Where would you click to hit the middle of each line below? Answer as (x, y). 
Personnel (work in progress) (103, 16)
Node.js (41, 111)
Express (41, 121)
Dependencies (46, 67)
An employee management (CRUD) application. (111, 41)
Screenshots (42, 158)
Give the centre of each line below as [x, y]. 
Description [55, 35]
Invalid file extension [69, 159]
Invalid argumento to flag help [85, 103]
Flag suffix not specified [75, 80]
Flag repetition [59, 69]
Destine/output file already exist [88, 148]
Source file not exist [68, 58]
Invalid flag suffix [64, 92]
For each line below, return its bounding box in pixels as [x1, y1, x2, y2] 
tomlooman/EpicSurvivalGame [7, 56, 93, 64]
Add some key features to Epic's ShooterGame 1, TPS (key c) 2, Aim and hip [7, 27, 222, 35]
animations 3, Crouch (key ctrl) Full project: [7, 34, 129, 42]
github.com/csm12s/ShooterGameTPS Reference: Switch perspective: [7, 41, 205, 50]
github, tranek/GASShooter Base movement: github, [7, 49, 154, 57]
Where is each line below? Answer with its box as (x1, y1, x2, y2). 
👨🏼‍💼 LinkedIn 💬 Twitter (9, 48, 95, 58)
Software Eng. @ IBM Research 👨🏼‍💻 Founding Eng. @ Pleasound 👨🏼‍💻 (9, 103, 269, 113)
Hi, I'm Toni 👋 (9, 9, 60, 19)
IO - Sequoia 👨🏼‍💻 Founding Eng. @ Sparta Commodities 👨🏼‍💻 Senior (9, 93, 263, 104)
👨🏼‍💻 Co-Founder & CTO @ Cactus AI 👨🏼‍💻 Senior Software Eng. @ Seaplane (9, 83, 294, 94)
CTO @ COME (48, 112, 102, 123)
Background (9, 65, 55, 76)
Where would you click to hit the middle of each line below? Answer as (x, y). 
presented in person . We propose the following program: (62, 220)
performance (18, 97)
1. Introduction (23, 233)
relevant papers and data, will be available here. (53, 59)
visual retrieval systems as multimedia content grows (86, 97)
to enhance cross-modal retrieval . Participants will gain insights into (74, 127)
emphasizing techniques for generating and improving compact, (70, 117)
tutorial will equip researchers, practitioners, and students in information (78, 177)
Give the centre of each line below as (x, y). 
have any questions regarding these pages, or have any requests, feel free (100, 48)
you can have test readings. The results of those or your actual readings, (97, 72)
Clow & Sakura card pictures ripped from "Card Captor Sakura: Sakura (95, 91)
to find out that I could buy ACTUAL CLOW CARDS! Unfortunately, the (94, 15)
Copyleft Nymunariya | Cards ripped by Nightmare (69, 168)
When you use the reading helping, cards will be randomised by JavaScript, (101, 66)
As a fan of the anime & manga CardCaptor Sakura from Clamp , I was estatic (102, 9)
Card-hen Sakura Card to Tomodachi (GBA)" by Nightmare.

**Exercise details**
The records above should be transcribed in full, with no differences.

**Answer for this exercise**
Where would you click to hit the middle of each line below? Answer as (x, y). 
Personnel (work in progress) (103, 16)
Node.js (41, 111)
Express (41, 121)
Dependencies (46, 67)
An employee management (CRUD) application. (111, 41)
Screenshots (42, 158)
Give the centre of each line below as [x, y]. 
Description [55, 35]
Invalid file extension [69, 159]
Invalid argumento to flag help [85, 103]
Flag suffix not specified [75, 80]
Flag repetition [59, 69]
Destine/output file already exist [88, 148]
Source file not exist [68, 58]
Invalid flag suffix [64, 92]
For each line below, return its bounding box in pixels as [x1, y1, x2, y2] 
tomlooman/EpicSurvivalGame [7, 56, 93, 64]
Add some key features to Epic's ShooterGame 1, TPS (key c) 2, Aim and hip [7, 27, 222, 35]
animations 3, Crouch (key ctrl) Full project: [7, 34, 129, 42]
github.com/csm12s/ShooterGameTPS Reference: Switch perspective: [7, 41, 205, 50]
github, tranek/GASShooter Base movement: github, [7, 49, 154, 57]
Where is each line below? Answer with its box as (x1, y1, x2, y2). 
👨🏼‍💼 LinkedIn 💬 Twitter (9, 48, 95, 58)
Software Eng. @ IBM Research 👨🏼‍💻 Founding Eng. @ Pleasound 👨🏼‍💻 (9, 103, 269, 113)
Hi, I'm Toni 👋 (9, 9, 60, 19)
IO - Sequoia 👨🏼‍💻 Founding Eng. @ Sparta Commodities 👨🏼‍💻 Senior (9, 93, 263, 104)
👨🏼‍💻 Co-Founder & CTO @ Cactus AI 👨🏼‍💻 Senior Software Eng. @ Seaplane (9, 83, 294, 94)
CTO @ COME (48, 112, 102, 123)
Background (9, 65, 55, 76)
Where would you click to hit the middle of each line below? Answer as (x, y). 
presented in person . We propose the following program: (62, 220)
performance (18, 97)
1. Introduction (23, 233)
relevant papers and data, will be available here. (53, 59)
visual retrieval systems as multimedia content grows (86, 97)
to enhance cross-modal retrieval . Participants will gain insights into (74, 127)
emphasizing techniques for generating and improving compact, (70, 117)
tutorial will equip researchers, practitioners, and students in information (78, 177)
Give the centre of each line below as (x, y). 
have any questions regarding these pages, or have any requests, feel free (100, 48)
you can have test readings. The results of those or your actual readings, (97, 72)
Clow & Sakura card pictures ripped from "Card Captor Sakura: Sakura (95, 91)
to find out that I could buy ACTUAL CLOW CARDS! Unfortunately, the (94, 15)
Copyleft Nymunariya | Cards ripped by Nightmare (69, 168)
When you use the reading helping, cards will be randomised by JavaScript, (101, 66)
As a fan of the anime & manga CardCaptor Sakura from Clamp , I was estatic (102, 9)
Card-hen Sakura Card to Tomodachi (GBA)" by Nightmare.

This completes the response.